What bothers me most about the latest table, and to a degree the first, is that LPs who are trying to do the right thing are winning less business – that is hardly an incentive to adherence, and several people have expressed their frustration to me over that. All data such as that written about here for the past two weeks does is incentivise a deterioration in behaviour – not only that, but to the lowest common denominator.
Last look was, and remains, a controversial aspect of the FX market, but maybe now for different reasons. We do need to re-examine the industry’s attitude to it, however, for behaviour seems to be getting worse, not better, when it comes to last look’s use. The relative lack of buy side signing up to the Code has been a public concern for some time now (although I would note that many of the largest asset managers are signatories), so while we question that, perhaps we also need to discuss their views on the use of last look?
Are these customers happy with asymmetric hold times or are they ignorant as to their potential cost? If, for example, they have all the data on costs of rejects to hand and decide they’re OK with asymmetry, fine. If, however, they aren’t looking at the issue, they need to be told, in the clearest terms (i.e. in writing!), what is going on to remove any legal risk at a later date.
If a broad consensus among liquidity consumers can be achieved, then perhaps the Code can be adjusted accordingly, if it cannot, then surely we need to err on the side of caution and strengthen the Code by formally including the recommendations of the 2021 guidance paper into the main document?
As a digression, there was an interesting theme emerge from last week’s feedback, something said to me by a couple of liquidity consumers who were repeating something I have heard increasingly over the past few months – the growing instances of trades being rejected, followed by the price refreshing at the same level.
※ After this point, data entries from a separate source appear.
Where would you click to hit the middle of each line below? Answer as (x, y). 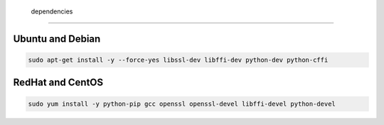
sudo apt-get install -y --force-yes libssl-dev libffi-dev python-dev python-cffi (178, 60)
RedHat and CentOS (58, 83)
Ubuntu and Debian (57, 39)
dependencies (52, 11)
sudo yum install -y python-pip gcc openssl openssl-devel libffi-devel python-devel (182, 104)
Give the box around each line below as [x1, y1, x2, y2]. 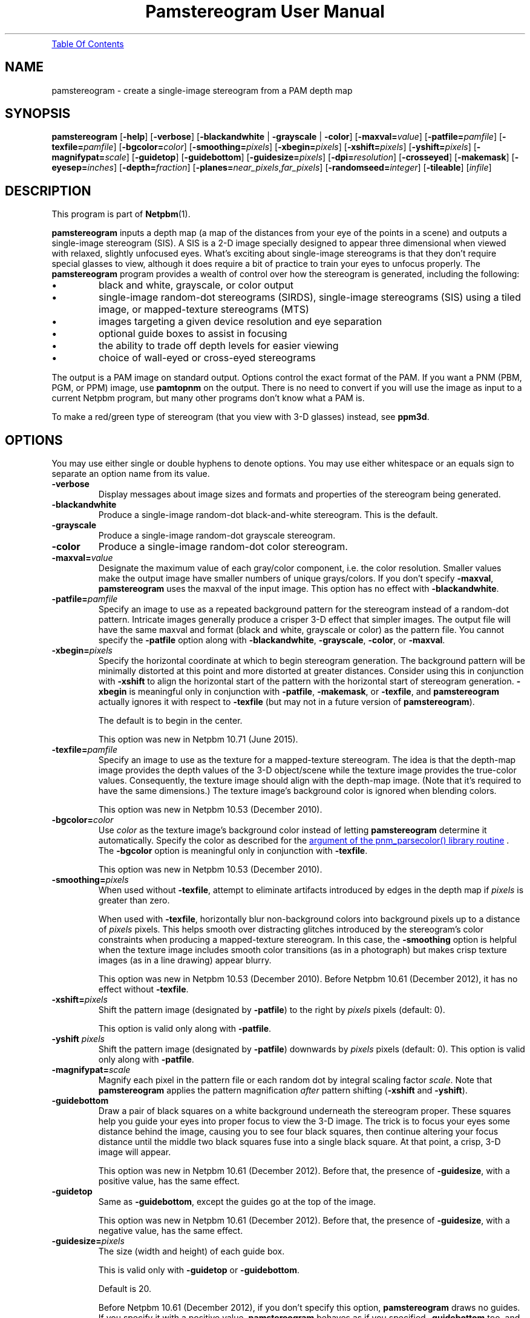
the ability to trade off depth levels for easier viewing [99, 339, 339, 352]
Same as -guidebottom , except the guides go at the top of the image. [98, 1196, 376, 1207]
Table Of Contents [51, 38, 124, 49]
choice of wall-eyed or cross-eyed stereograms [99, 352, 316, 364]
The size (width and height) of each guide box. [98, 1246, 285, 1257]
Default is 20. [98, 1284, 152, 1294]
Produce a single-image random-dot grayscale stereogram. [98, 530, 336, 541]
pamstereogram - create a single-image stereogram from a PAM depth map [51, 85, 353, 96]
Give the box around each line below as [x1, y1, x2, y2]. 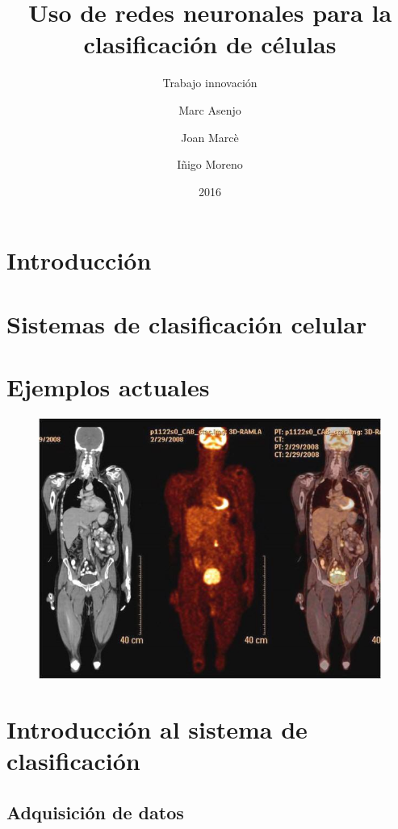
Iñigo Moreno [177, 156, 243, 173]
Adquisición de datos [6, 800, 184, 825]
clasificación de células [83, 27, 337, 61]
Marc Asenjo [178, 101, 241, 118]
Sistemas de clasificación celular [6, 307, 367, 340]
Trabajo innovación [162, 74, 258, 91]
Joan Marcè [181, 128, 239, 145]
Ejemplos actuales [6, 371, 210, 404]
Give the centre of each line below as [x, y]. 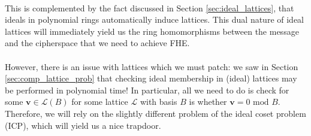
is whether [208, 102]
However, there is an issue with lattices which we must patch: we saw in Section [152, 66]
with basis [158, 102]
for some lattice [100, 102]
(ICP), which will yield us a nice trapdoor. [83, 125]
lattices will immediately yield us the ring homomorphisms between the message [152, 31]
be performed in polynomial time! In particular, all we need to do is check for [147, 90]
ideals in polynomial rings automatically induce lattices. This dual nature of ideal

I managed to ascertain that in some circumstances the reject/refresh was the same LP and my correspondents questioned the ethics of this, however I would argue this is what happens with a zero additional hold time. One of my correspondents is very much on top of this whole issue and informed me that two LPs were at zero additional response times, but were in the habit on some channels of rejected then replacing at the same level.
We should not forget how important the FX Global Code was in repairing the reputation of our industry, this is not the time to start eroding its effectiveness
Effectively, this is what happens on a no-last look CLOB – the price is there or it isn’t. If it changes or is off, the client cannot hit it – back in the voice days it was called hitting on a change, and led to a lot more arguments! In this case, the LP is probably trying to do the right thing, although the hope is they are not flooding the platform with quotes.
In my view, this is actually not a bad way of dealing with toxic flow, reject it immediately if the market has moved, but if supply is there, re-submit and accept – it’s a cleaner version of the additional hold time (and of course I still think the best way is to quote toxic flow wider or not at all!)
Overall though, there are causes for concern in how the use of last look is evolving, and this needs discussing. I am sure that other channels will have the same data as I have written about and that makes it an industry-wide issue.
We should not forget how important the FX Global Code was in repairing the reputation of our industry (and yes there is work still to do), so this is not the time to start eroding its effectiveness in such a contentious area.